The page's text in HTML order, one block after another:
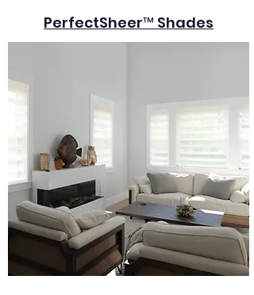
PerfectSheer™ Shades
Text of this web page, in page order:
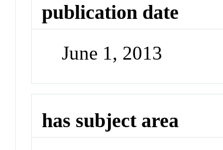
publication date
June 1, 2013
has subject area
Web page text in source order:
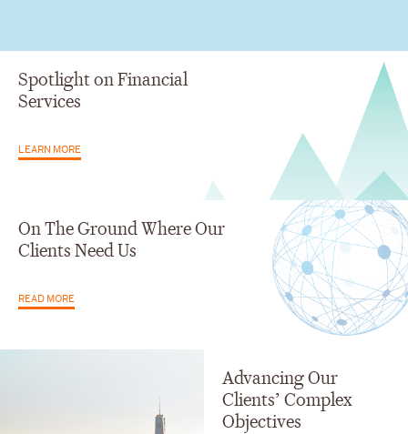
Spotlight on Financial
Services
LEARN MORE
On The Ground Where Our
Clients Need Us
READ MORE
Advancing Our
Clients’ Complex
Objectives
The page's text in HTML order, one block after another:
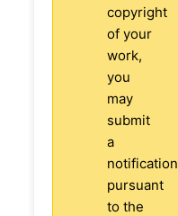
copyright
of your
work,
you
may
submit
a
notification
pursuant
to the
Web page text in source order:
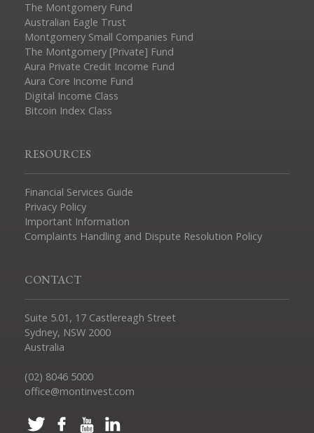
The Montgomery Fund
Australian Eagle Trust
Montgomery Small Companies Fund
The Montgomery [Private] Fund
Aura Private Credit Income Fund
Aura Core Income Fund
Digital Income Class
Bitcoin Index Class
RESOURCES
Financial Services Guide
Privacy Policy
Important Information
Complaints Handling and Dispute Resolution Policy
CONTACT
Suite 5.01, 17 Castlereagh Street
Sydney, NSW 2000
Australia
(02) 8046 5000
office@montinvest.com
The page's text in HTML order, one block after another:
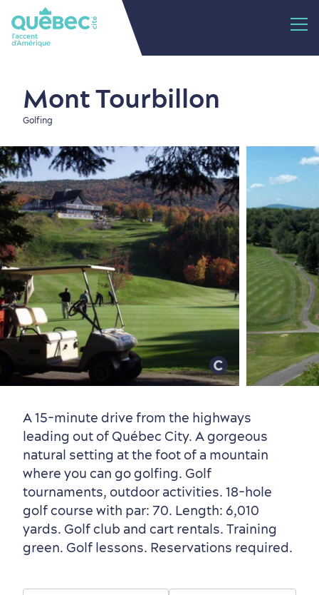
Old Québec
Neighbourhoods
Must-See Attractions
Summer Activities
7 Foodie Experiences
Local Gourmet Products
Best Areas to Stay
Old Québec Hotels
Packages & Deals
Itineraries
Mont Tourbillon
Golfing
A 15-minute drive from the highways
leading out of Québec City. A gorgeous
natural setting at the foot of a mountain
where you can go golfing. Golf
tournaments, outdoor activities. 18-hole
golf course with par: 70. Length: 6,010
yards. Golf club and cart rentals. Training
green. Golf lessons. Reservations required.
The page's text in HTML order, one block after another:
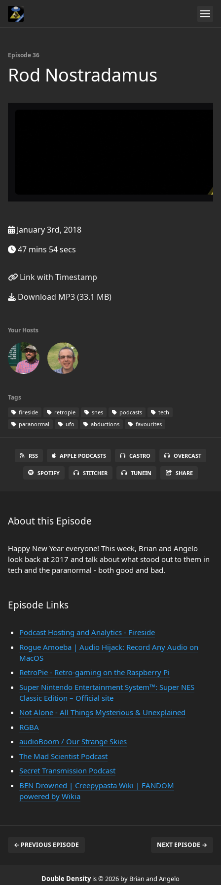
++++++++++
All of the records need to be reproduced exactly, with each picture omitted.

The page's text in HTML order, one block after another:
PerfectSheer™ Shades
Text of this web page, in page order:
publication date
June 1, 2013
has subject area
Web page text in source order:
Spotlight on Financial
Services
LEARN MORE
On The Ground Where Our
Clients Need Us
READ MORE
Advancing Our
Clients’ Complex
Objectives
The page's text in HTML order, one block after another:
copyright
of your
work,
you
may
submit
a
notification
pursuant
to the
Web page text in source order:
The Montgomery Fund
Australian Eagle Trust
Montgomery Small Companies Fund
The Montgomery [Private] Fund
Aura Private Credit Income Fund
Aura Core Income Fund
Digital Income Class
Bitcoin Index Class
RESOURCES
Financial Services Guide
Privacy Policy
Important Information
Complaints Handling and Dispute Resolution Policy
CONTACT
Suite 5.01, 17 Castlereagh Street
Sydney, NSW 2000
Australia
(02) 8046 5000
office@montinvest.com
The page's text in HTML order, one block after another:
Old Québec
Neighbourhoods
Must-See Attractions
Summer Activities
7 Foodie Experiences
Local Gourmet Products
Best Areas to Stay
Old Québec Hotels
Packages & Deals
Itineraries
Mont Tourbillon
Golfing
A 15-minute drive from the highways
leading out of Québec City. A gorgeous
natural setting at the foot of a mountain
where you can go golfing. Golf
tournaments, outdoor activities. 18-hole
golf course with par: 70. Length: 6,010
yards. Golf club and cart rentals. Training
green. Golf lessons. Reservations required.
The page's text in HTML order, one block after another:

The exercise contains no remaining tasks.